Wednesday, March 16, 2011

Social Work, Systems Theory and the CBMA

The celebration of the World Social Work Day highlights the role of social workers in responding to individual, family and community crises. In another site, I discussed Social Work as a Profession. Yesterday’s blog pointed out that social workers are also skilled in analyzing the frameworks of social conditions, and know how to change them to foster a more dignified life for all people, in all communities. This makes our discussion on systems theory and networking more relevant as they contribute to the development of such skills. Speaking by experience, the CBMA has benefited from my past learnings in social work when I led the association for six years. I feel a discussion on this topic is helpful before we resume the Gains in networking…

Ann Hartman (1970), as cited in Johnson (1995), noted that the systems theory is useful to social workers for it gives a means for conceptualizing linkages and relationships among seemingly different entities: individuals, families, small groups, agencies, communities, and societies. It notes similarities and differences among different classifications of systems. It aids social workers in considering both private troubles and public issues within the nurturing system and the sustaining system of a situation they are assessing.

The application of system analysis to social work practice was best described in the book written by Allen Pincus and Anne Minahan in 1973 entitled Social Work Practice: Model and Method. Their basic premise, that there is a common core of skills and concepts, which are essential to the practice of social work, is in fact basic to most theoretical interpretations of systems theory.

Pincus and Minahan theorize that there are four basic systems in social work practice: (1) a change agent system, (2) a client system, (3) a target system, and (4) an action system. The change agent system is composed of professionals who are specifically employed for the purpose of creating planned change. Also part of the change agent system is the employing organizations of the change agent.

The client system is composed of the people who sanction or ask for the change agent’s services, who are expected beneficiaries of the service, and who have working agreement or contract with the change agent.

The target system is composed of the people, agencies, and/or organizational practices that one wishes to change in some measurable way in order to reach the goals of the change agent. As such, by analyzing the changes of the target system, one can measure effectiveness and provide a mechanism for accountability.

The last is the action system, which is used to describe those factors with which a social worker works in his/her effort to accomplish the tasks and achieve the goals of the change effort. One may need to involve a number of different action systems in different aspects of a planned change effort to accomplish all of the different goals of the change agent. In the Pincus and Minahan model, the four basic systems are not mutually exclusive, but can and do overlap in many cases.

Following the Pincus and Minahan framework there is overlapping among the basic systems in the process of development. This means that a person, which may be considered a client system may also become a target system, a change agent or even an action system just like the processes, experienced by other systems. In the same way, that the social worker, who is considered basically a change agent, may at times become a client system, a target system or an action system.

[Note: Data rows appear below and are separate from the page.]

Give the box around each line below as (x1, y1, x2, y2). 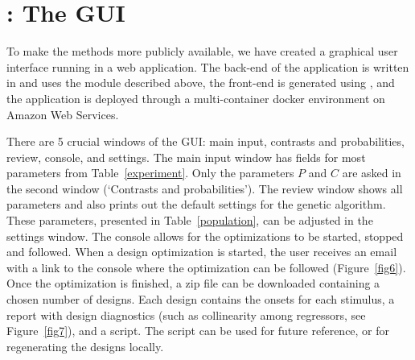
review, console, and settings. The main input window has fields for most (6, 148, 366, 165)
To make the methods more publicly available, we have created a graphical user (6, 43, 398, 60)
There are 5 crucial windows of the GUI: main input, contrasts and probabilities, (6, 133, 405, 150)
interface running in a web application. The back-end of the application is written (6, 58, 409, 75)
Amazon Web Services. (6, 106, 119, 122)
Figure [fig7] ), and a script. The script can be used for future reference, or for (6, 322, 390, 339)
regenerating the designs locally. (6, 337, 164, 354)
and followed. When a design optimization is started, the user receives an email (6, 243, 397, 260)
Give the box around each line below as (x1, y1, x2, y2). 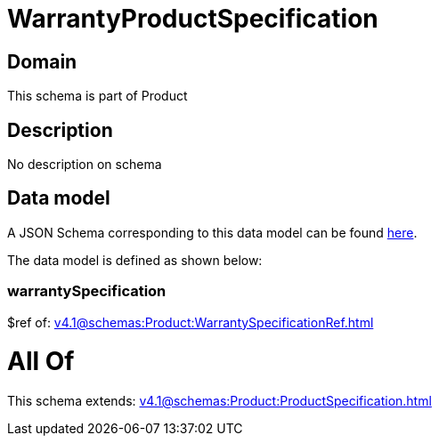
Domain (7, 50, 77, 73)
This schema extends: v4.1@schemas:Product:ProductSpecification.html (7, 393, 432, 409)
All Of (7, 346, 75, 377)
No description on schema (7, 157, 162, 173)
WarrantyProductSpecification (7, 4, 378, 34)
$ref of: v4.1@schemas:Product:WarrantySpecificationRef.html (7, 314, 374, 330)
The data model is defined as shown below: (7, 252, 263, 268)
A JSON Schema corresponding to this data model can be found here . (7, 224, 418, 240)
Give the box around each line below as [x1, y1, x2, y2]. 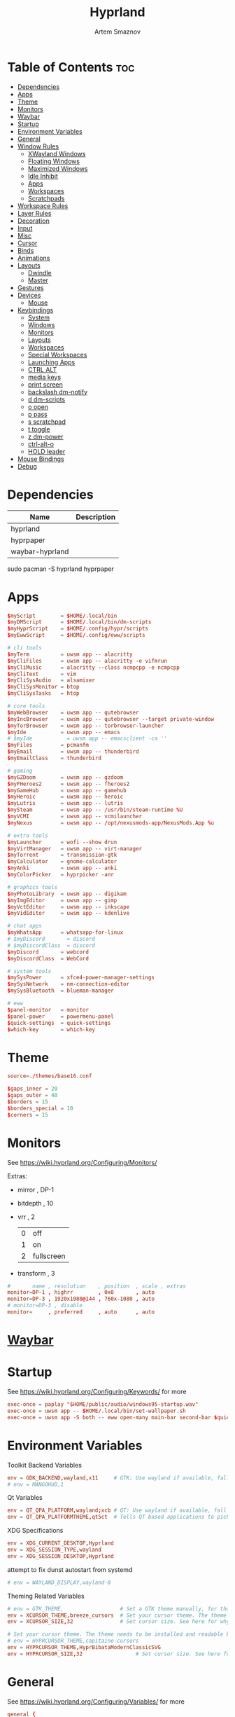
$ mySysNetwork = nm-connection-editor [7, 981, 130, 988]
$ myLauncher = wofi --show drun [7, 839, 117, 846]
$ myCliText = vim [7, 670, 77, 677]
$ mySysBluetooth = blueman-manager [7, 987, 114, 995]
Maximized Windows [27, 164, 89, 172]
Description [76, 512, 116, 522]
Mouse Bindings [17, 455, 64, 463]
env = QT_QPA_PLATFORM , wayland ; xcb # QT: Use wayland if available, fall [7, 1507, 227, 1514]
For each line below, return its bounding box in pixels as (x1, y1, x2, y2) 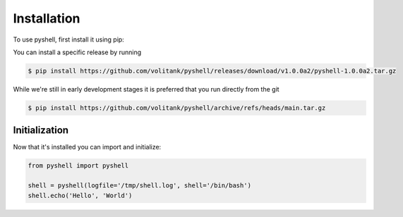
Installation (13, 11, 80, 26)
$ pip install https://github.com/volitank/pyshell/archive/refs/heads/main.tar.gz (28, 104, 326, 112)
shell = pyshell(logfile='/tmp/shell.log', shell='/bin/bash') (28, 182, 252, 190)
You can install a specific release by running (13, 48, 142, 56)
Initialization (13, 124, 69, 137)
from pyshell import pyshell (28, 162, 129, 170)
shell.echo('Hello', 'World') (28, 191, 133, 199)
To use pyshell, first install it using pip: (13, 35, 125, 44)
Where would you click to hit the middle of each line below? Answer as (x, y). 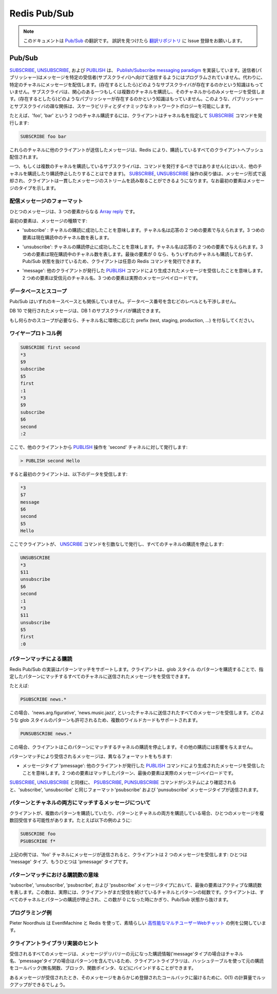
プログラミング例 (31, 913)
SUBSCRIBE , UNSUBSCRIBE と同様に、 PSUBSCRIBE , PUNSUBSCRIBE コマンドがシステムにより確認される (123, 782)
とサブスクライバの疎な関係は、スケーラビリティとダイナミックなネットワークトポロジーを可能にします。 (121, 106)
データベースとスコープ (38, 291)
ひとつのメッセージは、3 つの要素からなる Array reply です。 (74, 211)
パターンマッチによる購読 (41, 659)
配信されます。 (25, 157)
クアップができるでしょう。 (38, 985)
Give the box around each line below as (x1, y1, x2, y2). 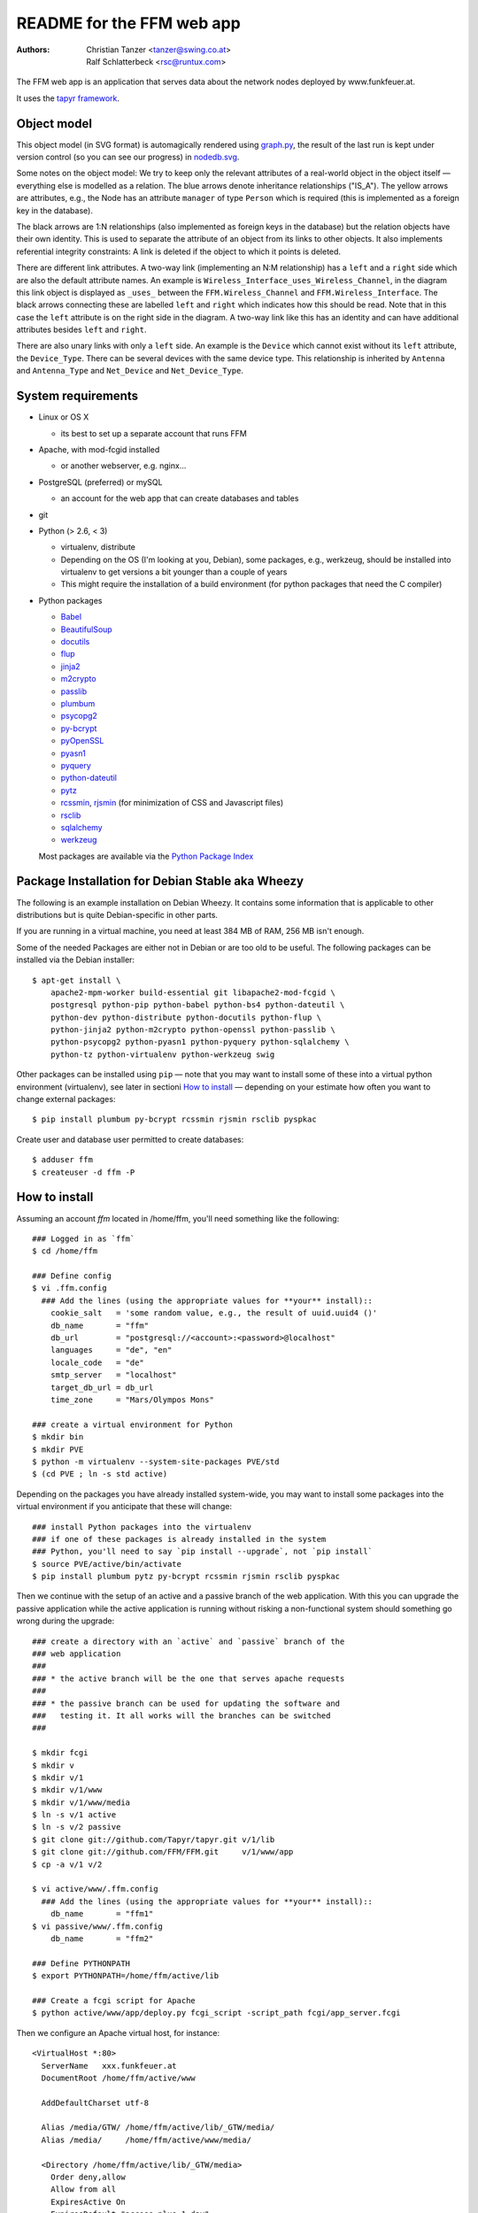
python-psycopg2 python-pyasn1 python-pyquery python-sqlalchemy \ (50, 1037, 350, 1047)
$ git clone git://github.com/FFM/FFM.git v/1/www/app (32, 1847, 294, 1857)
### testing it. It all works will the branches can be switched (32, 1710, 331, 1721)
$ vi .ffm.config (32, 1284, 107, 1293)
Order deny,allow (50, 2172, 126, 2182)
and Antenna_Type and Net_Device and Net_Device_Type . (16, 366, 243, 376)
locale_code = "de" (50, 1357, 145, 1368)
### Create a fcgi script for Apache (32, 1995, 197, 2005)
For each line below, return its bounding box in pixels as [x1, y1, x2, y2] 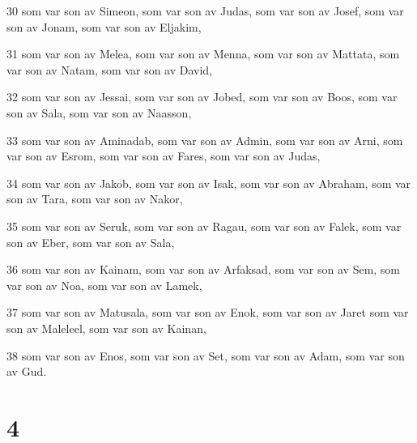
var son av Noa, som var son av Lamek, [6, 276, 202, 293]
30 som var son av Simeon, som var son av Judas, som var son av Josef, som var [6, 2, 404, 19]
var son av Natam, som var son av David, [6, 61, 213, 78]
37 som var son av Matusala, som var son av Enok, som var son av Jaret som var [6, 304, 409, 321]
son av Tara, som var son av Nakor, [6, 190, 183, 207]
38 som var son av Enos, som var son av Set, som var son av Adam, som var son [6, 347, 405, 364]
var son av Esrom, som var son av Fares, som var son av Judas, [6, 147, 321, 164]
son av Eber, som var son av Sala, [6, 233, 175, 250]
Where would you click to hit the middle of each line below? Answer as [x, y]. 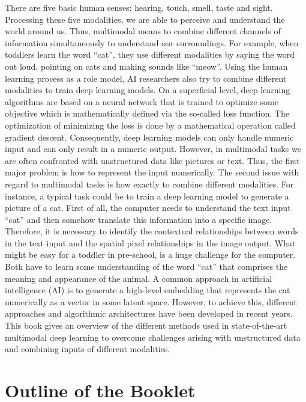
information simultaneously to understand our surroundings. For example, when [152, 42]
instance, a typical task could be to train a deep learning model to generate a [147, 196]
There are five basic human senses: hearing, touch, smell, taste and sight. [139, 7]
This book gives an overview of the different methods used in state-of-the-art [146, 325]
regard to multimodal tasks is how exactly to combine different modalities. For [149, 184]
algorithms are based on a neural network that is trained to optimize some [142, 101]
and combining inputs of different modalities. [88, 349]
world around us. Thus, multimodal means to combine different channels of [143, 31]
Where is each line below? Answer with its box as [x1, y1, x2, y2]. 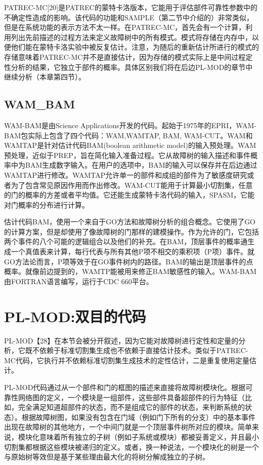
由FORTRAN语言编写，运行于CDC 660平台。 [4, 276, 153, 286]
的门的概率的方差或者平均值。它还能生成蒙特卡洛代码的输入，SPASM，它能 [4, 189, 255, 200]
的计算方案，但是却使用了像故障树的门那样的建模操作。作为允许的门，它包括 [4, 226, 259, 237]
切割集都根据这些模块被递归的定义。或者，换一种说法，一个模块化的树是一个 [4, 441, 259, 452]
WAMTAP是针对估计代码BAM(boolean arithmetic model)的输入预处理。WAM [4, 140, 256, 150]
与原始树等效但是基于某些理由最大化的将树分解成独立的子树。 [4, 451, 209, 462]
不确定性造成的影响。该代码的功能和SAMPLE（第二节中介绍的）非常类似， [4, 12, 253, 22]
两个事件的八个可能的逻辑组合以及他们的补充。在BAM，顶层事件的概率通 [4, 236, 248, 247]
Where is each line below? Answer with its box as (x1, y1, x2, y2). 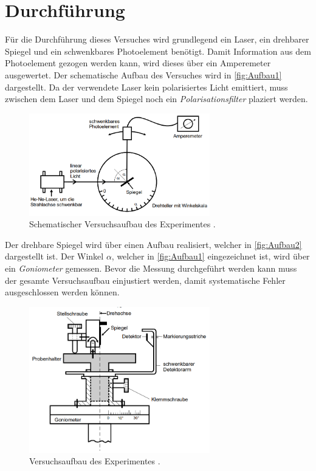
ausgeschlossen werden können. (5, 286, 120, 298)
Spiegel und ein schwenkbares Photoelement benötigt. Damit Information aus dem (5, 44, 311, 57)
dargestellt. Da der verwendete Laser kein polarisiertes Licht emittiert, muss (5, 80, 288, 93)
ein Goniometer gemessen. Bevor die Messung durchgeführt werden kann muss (5, 262, 297, 275)
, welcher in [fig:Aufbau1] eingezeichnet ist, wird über (111, 250, 310, 263)
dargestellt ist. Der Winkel (5, 250, 104, 263)
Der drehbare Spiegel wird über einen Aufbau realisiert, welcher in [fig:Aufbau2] (5, 238, 302, 250)
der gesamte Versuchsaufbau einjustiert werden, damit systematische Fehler (5, 273, 286, 286)
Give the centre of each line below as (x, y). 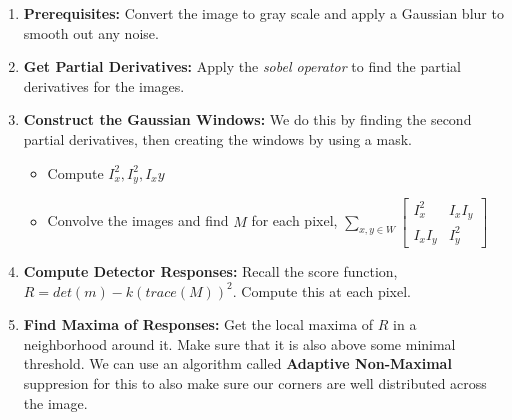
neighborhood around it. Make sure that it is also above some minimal (239, 343)
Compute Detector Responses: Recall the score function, (210, 270)
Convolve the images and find (138, 220)
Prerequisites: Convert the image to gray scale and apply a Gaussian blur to (263, 13)
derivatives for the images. (104, 85)
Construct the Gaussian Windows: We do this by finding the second (247, 119)
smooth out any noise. (91, 32)
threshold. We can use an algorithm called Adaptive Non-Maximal (237, 363)
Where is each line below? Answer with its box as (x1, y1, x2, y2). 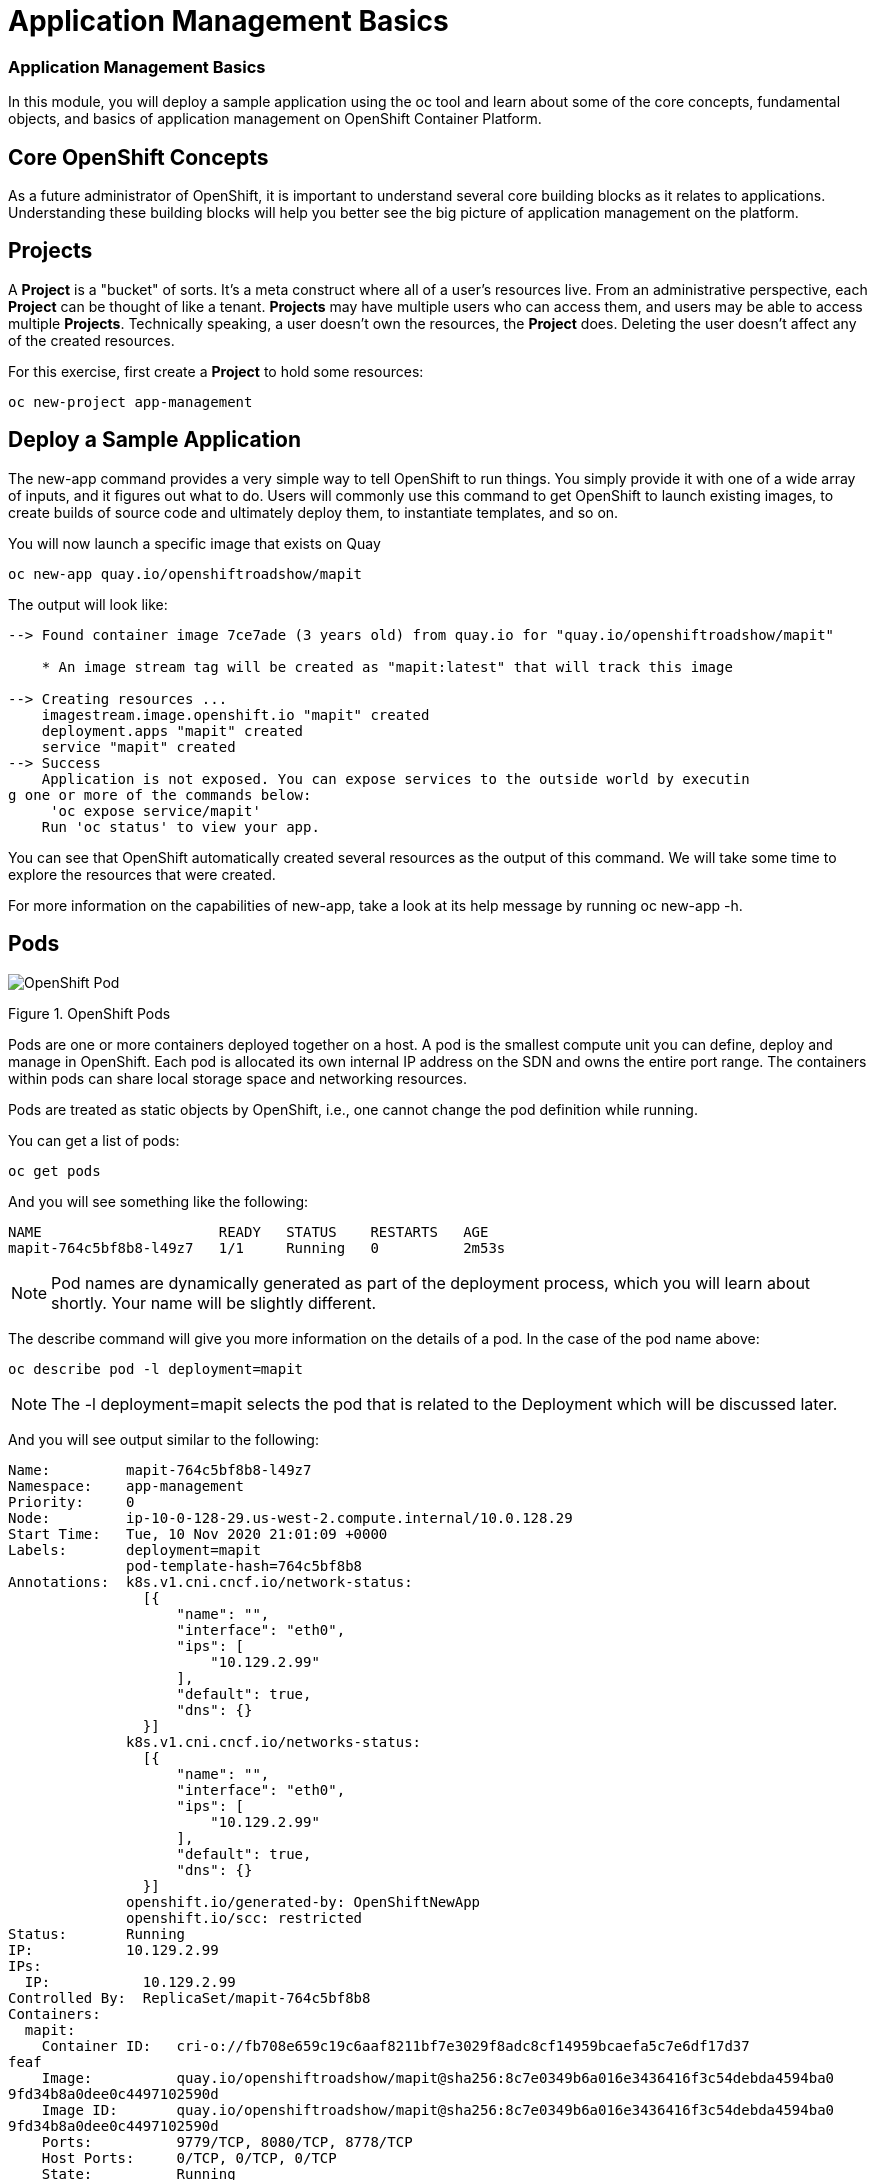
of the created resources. (8, 331, 175, 349)
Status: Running (8, 1925, 186, 1942)
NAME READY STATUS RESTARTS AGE (8, 1223, 489, 1240)
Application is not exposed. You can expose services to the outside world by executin (41, 770, 750, 787)
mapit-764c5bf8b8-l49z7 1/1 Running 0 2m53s (8, 1239, 506, 1256)
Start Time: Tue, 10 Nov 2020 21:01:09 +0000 (8, 1525, 388, 1542)
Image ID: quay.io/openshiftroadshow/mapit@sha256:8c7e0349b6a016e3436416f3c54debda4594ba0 (41, 2101, 835, 2118)
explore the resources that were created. (8, 865, 276, 883)
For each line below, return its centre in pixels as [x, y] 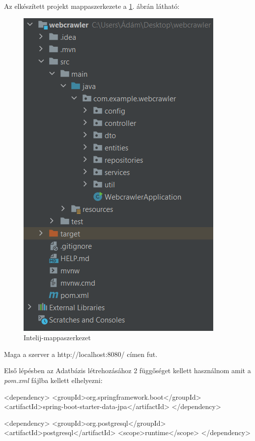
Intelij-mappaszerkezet [57, 338]
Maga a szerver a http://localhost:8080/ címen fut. [81, 354]
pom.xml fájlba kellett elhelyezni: [53, 380]
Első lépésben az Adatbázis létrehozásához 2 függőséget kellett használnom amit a [127, 370]
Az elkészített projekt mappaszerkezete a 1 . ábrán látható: [92, 6]
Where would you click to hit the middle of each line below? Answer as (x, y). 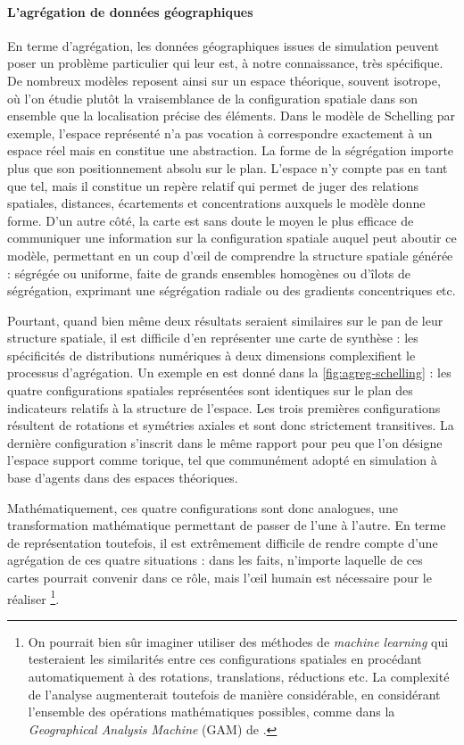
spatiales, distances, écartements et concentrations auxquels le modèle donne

This is true with those considered as action system. They may also become a target system or a change agent system or even a client system, as the need arises. Each system, therefore, is a contributor to and recipient of development which is the by-product of the whole interaction processes and relationships between and among NGOs and the network and their environment.

Pastors can apply this in their ministry, in dealing with the parishioners, officers, lay leaders, auxiliary and fraternal/maternal organizations, government and other institutions in the community. The framework can served as guide to respective actions.